Throughout the morning, the school sang a number of old songs in Latin (including an especially silly one whose chorus consisted mainly of repetitions of ” Optima optima fortis laeta “). But Exelauno Day centers on the declamations of classical texts in the original languages by students from nearly all the Latin and Greek classes (for videos of this year’s winners, click here ). I will never forget when a future football player at Williams sauntered up the stairs to the stage. He rolled the rug to one side, and at the feet of the headmaster, trustees, and teachers hopped up and down—each hop resounding through the floorboards of the hall—as an Aristophanic frog croaking out “Koax! Koax!”

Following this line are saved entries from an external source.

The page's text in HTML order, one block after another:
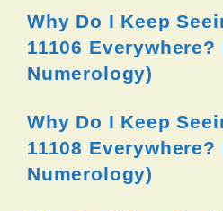
Why Do I Keep
11106
Numerology)
Why Do I Keep
11108
Numerology)
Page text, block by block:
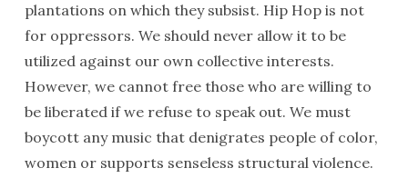
plantations on which they subsist. Hip Hop is not
for oppressors. We should never allow it to be
utilized against our own collective interests.
However, we cannot free those who are willing to
be liberated if we refuse to speak out. We must
boycott any music that denigrates people of color,
women or supports senseless structural violence.
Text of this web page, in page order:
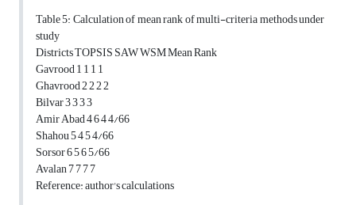
Table 5: Calculation of mean rank of multi-criteria methods under
study
Districts TOPSIS SAW WSM Mean Rank
Gavrood 1 1 1 1
Ghavrood 2 2 2 2
Bilvar 3 3 3 3
Amir Abad 4 6 4 4/66
Shahou 5 4 5 4/66
Sorsor 6 5 6 5/66
Avalan 7 7 7 7
Reference: author's calculations
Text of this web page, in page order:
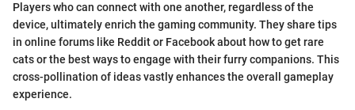
Players who can connect with one another, regardless of the
device, ultimately enrich the gaming community. They share tips
in online forums like Reddit or Facebook about how to get rare
cats or the best ways to engage with their furry companions. This
cross-pollination of ideas vastly enhances the overall gameplay
experience.
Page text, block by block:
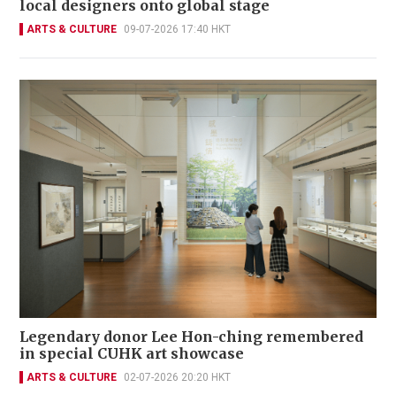
local designers onto global stage
ARTS & CULTURE 09-07-2026 17:40 HKT
Legendary donor Lee Hon-ching remembered
in special CUHK art showcase
ARTS & CULTURE 02-07-2026 20:20 HKT
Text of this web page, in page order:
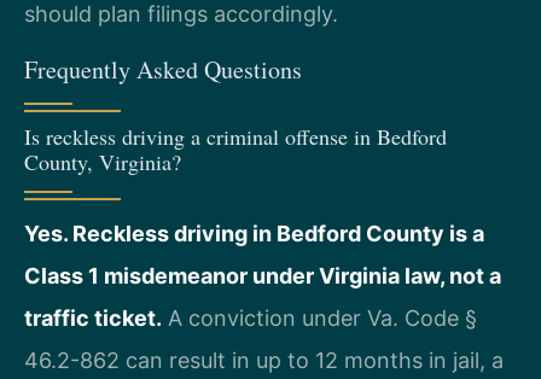
should plan filings accordingly.
Frequently Asked Questions
Is reckless driving a criminal offense in Bedford
County, Virginia?
Yes. Reckless driving in Bedford County is a
Class 1 misdemeanor under Virginia law, not a
traffic ticket. A conviction under Va. Code §
46.2-862 can result in up to 12 months in jail, a
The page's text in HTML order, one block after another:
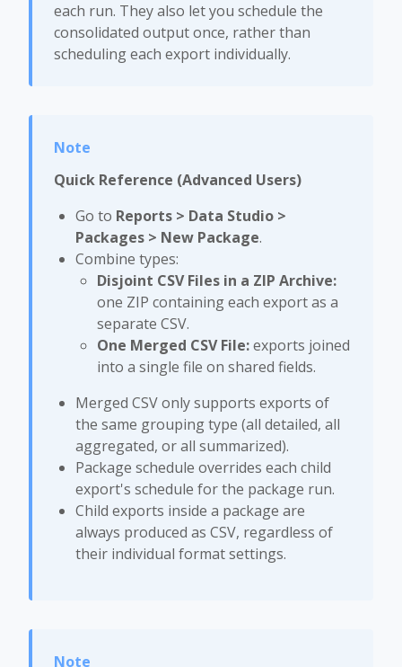
each run. They also let you schedule the
consolidated output once, rather than
scheduling each export individually.
Quick Reference (Advanced Users)
Go to Reports > Data Studio >
Packages > New Package.
Combine types:
Disjoint CSV Files in a ZIP Archive:
one ZIP containing each export as a
separate CSV.
One Merged CSV File:exports joined
into a single file on shared fields.
Merged CSV only supports exports of
the same grouping type (all detailed, all
aggregated, or all summarized).
Package schedule overrides each child
export's schedule for the package run.
Child exports inside a package are
always produced as CSV, regardless of
their individual format settings.
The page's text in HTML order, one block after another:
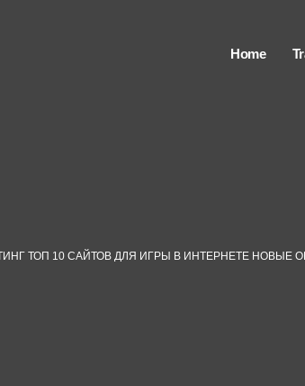
Home
ТОП 10 САЙТОВ ДЛЯ ИГРЫ В ИНТЕРНЕТЕ НОВЫЕ

It is a wonderful tradition, and it requires a particular school environment in order to succeed, one part being the single-sex atmosphere. Were there a flock of pretty young girls in the school, many students would be less willing to play frogs and dying tyrants before their peers.

I was thinking about this as I read the cover article in the New York Times Magazine on single-sex education in public schools. Despite prosecution by the ACLU and critiques from feminist organizations, single-sex education has been making a comeback as a last-ditch effort to save at-risk youth. Some schools operate under the ideas of Dr. Leonard Sax, who argues that boys and girls are biologically different, from the kind of colors they chose to their ability to smell. Other proponents of single-sex education differ on Sax’s biological essentialism, but both sides agree that boys and girls develop and learn differently, and that these differences must be taken into account in their education.

By nature I interact more easily with women than with men, but I very much enjoyed my own time at an all-boys school. Because high-school drama did not occupy the center of our lives, we would discuss current events, books, movies, and other elements of culture (high and low) instead of fixating on who was going out with whom. Boys were quite comfortable wrestling during the winter, while acting and debating in the Spring. Those who would have been excluded because they were too nerdy or not good enough with girls found friends they would not have otherwise had. Of course the school was not a paradise, but the advantages of single-sex education were clear to me then and remain so now. And so, this Exelauno Day I will remember the joys of my youth and echo the song we sang each year:

Triumphales, O soldales
Cantilenas fundite.
Absit questus
dies festus
fulget corda tollite!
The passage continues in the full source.